Stored entries
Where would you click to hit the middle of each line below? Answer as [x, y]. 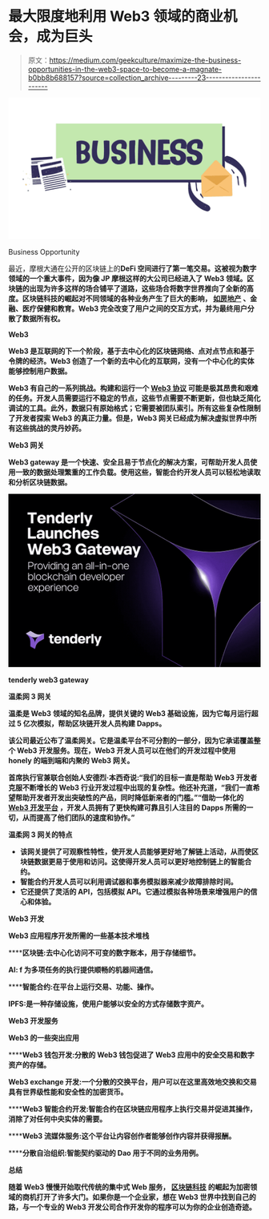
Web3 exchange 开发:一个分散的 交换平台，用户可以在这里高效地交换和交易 [133, 1081]
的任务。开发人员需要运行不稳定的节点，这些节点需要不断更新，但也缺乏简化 [134, 398]
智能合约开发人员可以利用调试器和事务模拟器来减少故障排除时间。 [128, 881]
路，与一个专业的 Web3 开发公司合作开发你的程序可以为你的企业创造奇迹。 [132, 1207]
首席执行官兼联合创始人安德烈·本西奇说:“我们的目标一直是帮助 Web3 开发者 [133, 777]
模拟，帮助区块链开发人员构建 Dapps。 [102, 723]
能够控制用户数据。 [40, 371]
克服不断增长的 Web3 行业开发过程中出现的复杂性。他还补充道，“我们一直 [131, 787]
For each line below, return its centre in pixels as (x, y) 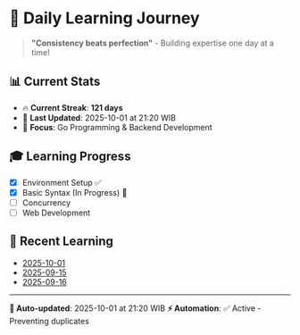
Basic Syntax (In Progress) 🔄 (75, 192)
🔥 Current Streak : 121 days (72, 107)
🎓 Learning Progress (70, 157)
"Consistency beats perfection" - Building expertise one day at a (153, 43)
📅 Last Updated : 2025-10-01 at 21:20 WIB (99, 117)
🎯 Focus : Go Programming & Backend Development (117, 127)
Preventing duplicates (49, 321)
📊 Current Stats (55, 82)
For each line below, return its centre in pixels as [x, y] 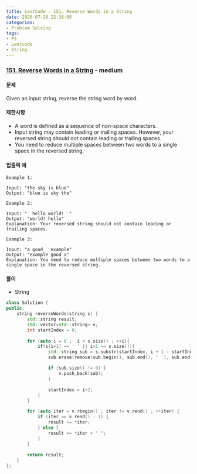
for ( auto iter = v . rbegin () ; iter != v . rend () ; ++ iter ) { [103, 411]
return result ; [46, 455]
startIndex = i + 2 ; [70, 390]
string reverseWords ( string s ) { [57, 314]
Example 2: [19, 204]
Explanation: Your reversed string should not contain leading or [89, 224]
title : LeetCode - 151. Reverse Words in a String [69, 11]
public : [16, 309]
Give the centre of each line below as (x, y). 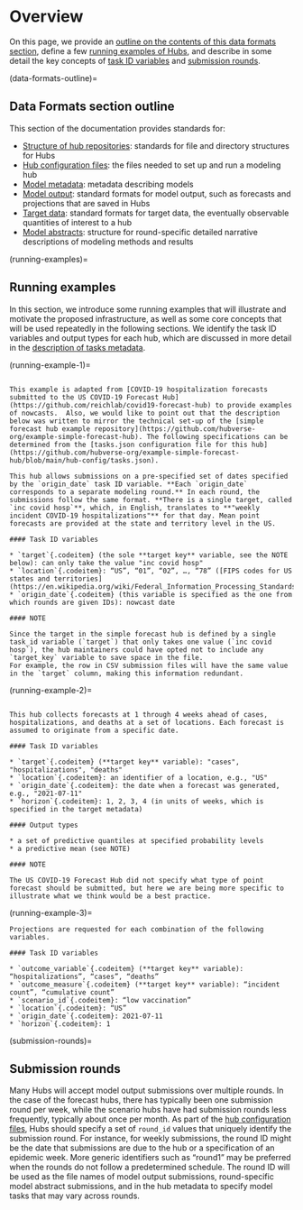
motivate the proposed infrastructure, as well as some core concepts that (146, 318)
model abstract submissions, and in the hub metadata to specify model (141, 1187)
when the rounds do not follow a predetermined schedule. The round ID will (150, 1167)
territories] (78, 579)
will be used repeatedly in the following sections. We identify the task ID (143, 328)
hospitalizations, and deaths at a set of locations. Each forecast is (147, 722)
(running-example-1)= (50, 365)
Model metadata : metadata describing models (108, 184)
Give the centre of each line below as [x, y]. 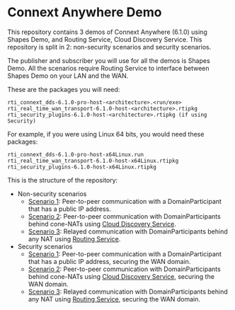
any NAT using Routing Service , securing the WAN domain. [114, 299]
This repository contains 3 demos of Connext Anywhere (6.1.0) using [107, 32]
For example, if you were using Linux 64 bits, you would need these [106, 134]
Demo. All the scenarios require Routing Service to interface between [109, 68]
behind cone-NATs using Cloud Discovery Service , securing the [121, 276]
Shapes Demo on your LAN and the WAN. [68, 76]
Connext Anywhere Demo [85, 12]
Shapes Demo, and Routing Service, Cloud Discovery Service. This [105, 39]
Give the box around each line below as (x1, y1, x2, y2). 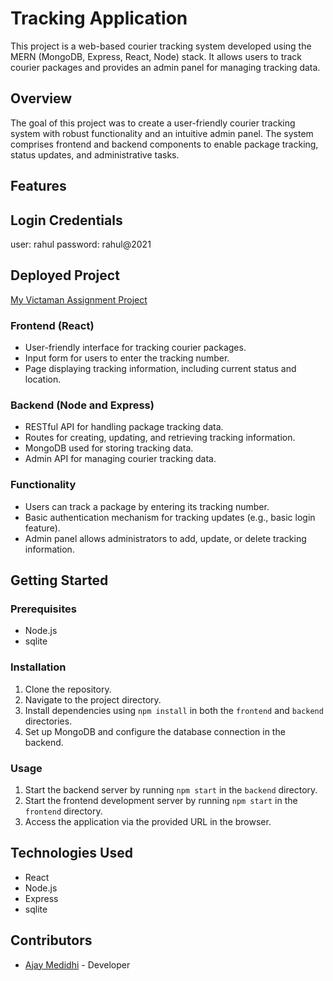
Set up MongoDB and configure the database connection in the (24, 725, 286, 737)
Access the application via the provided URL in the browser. (24, 815, 272, 827)
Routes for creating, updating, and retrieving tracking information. (24, 432, 296, 444)
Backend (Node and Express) (10, 398, 155, 412)
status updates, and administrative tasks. (10, 148, 180, 161)
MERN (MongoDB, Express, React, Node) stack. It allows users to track (10, 50, 303, 62)
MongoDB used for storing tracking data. (24, 442, 194, 454)
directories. (24, 715, 73, 727)
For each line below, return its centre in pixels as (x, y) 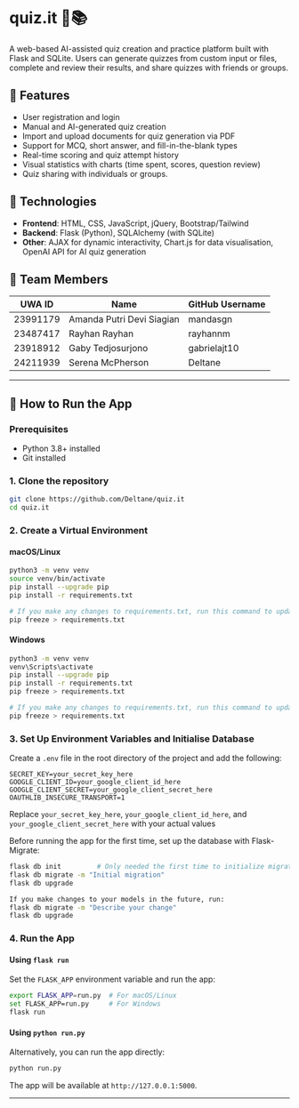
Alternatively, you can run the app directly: (87, 1052)
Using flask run (39, 959)
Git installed (44, 458)
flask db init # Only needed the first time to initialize (137, 867)
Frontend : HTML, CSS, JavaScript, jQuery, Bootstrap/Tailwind (135, 223)
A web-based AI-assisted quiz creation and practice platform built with (139, 48)
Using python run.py (47, 1032)
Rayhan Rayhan (101, 333)

§ **Problem statement**
Using the data above, set down each line from the line with "return result ; [46, 455]" to the line with "territories] (78, 579)" exactly, both ends included, and leave the pictures behind. Nothing else belongs.

§ **Output of the task**
return result ; [46, 455]
startIndex = i + 2 ; [70, 390]
string reverseWords ( string s ) { [57, 314]
Example 2: [19, 204]
Explanation: Your reversed string should not contain leading or [89, 224]
title : LeetCode - 151. Reverse Words in a String [69, 11]
public : [16, 309]
Give the centre of each line below as (x, y). 
motivate the proposed infrastructure, as well as some core concepts that (146, 318)
model abstract submissions, and in the hub metadata to specify model (141, 1187)
when the rounds do not follow a predetermined schedule. The round ID will (150, 1167)
territories] (78, 579)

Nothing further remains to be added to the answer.